# Work item
The records follow. Filter them to the lines that hold "shell".

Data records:
----------

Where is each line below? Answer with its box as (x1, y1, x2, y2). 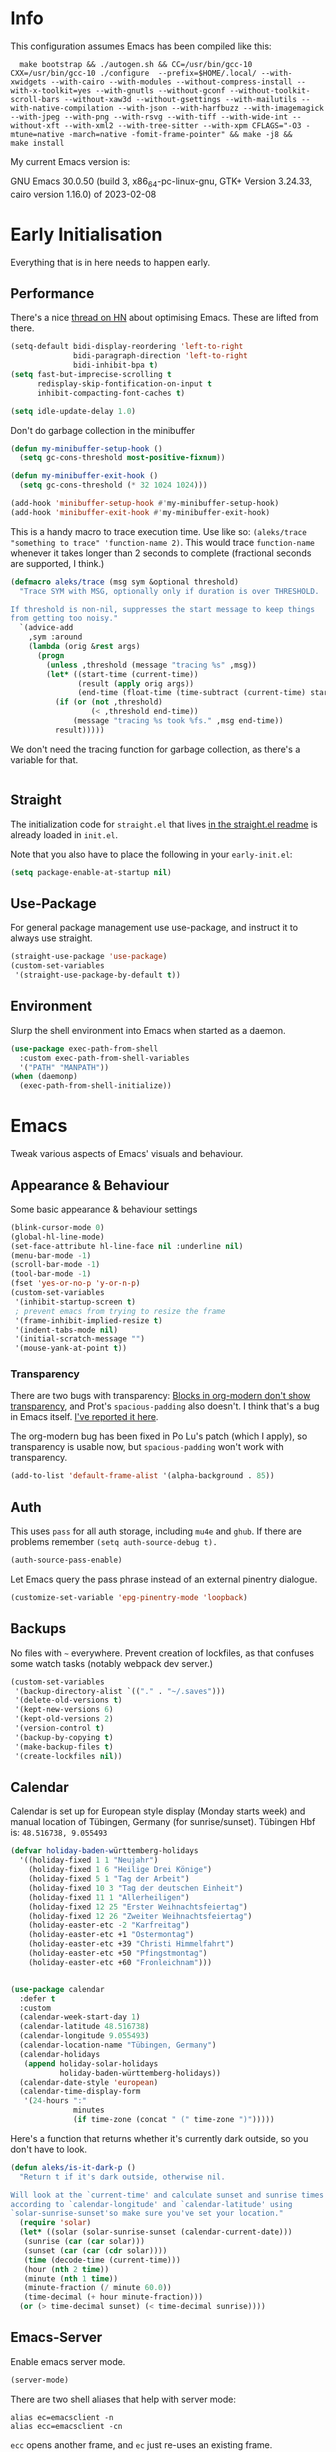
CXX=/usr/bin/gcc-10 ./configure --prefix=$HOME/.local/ (10, 68, 257, 78)
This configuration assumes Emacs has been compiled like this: (10, 40, 272, 52)
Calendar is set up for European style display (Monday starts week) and (10, 1805, 306, 1817)
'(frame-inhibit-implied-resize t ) (14, 1315, 163, 1326)
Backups (10, 1620, 67, 1637)
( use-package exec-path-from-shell (10, 1043, 159, 1054)
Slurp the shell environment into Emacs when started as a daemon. (10, 1024, 287, 1036)
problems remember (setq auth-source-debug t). (10, 1536, 218, 1548)
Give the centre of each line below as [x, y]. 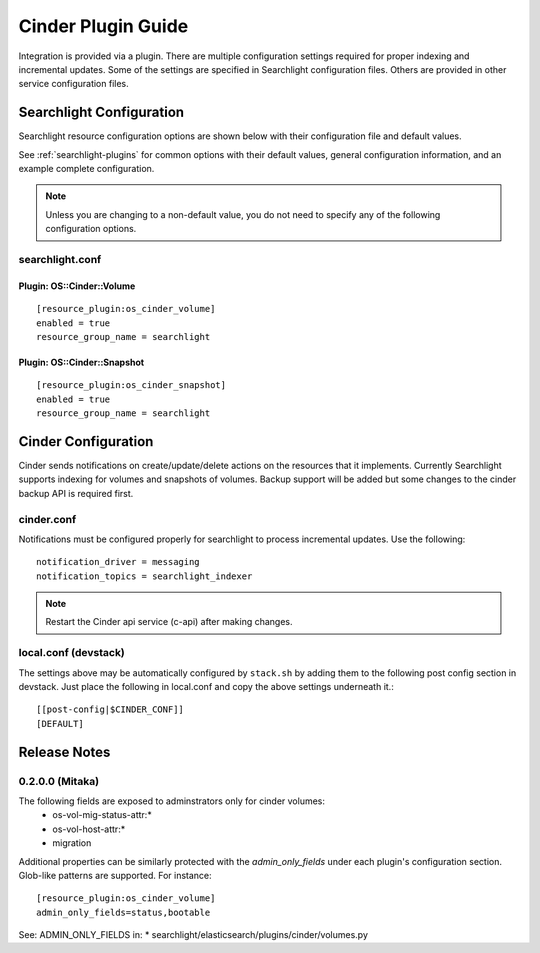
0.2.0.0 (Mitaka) [59, 781]
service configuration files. [73, 84]
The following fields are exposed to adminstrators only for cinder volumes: [171, 801]
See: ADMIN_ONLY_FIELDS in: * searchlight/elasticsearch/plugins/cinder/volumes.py [193, 935]
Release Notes [64, 751]
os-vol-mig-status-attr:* [102, 815]
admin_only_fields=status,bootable [123, 912]
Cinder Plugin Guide [103, 26]

----------

# Result for this task
( use-package exec-path-from-shell (10, 1043, 159, 1054)
Slurp the shell environment into Emacs when started as a daemon. (10, 1024, 287, 1036)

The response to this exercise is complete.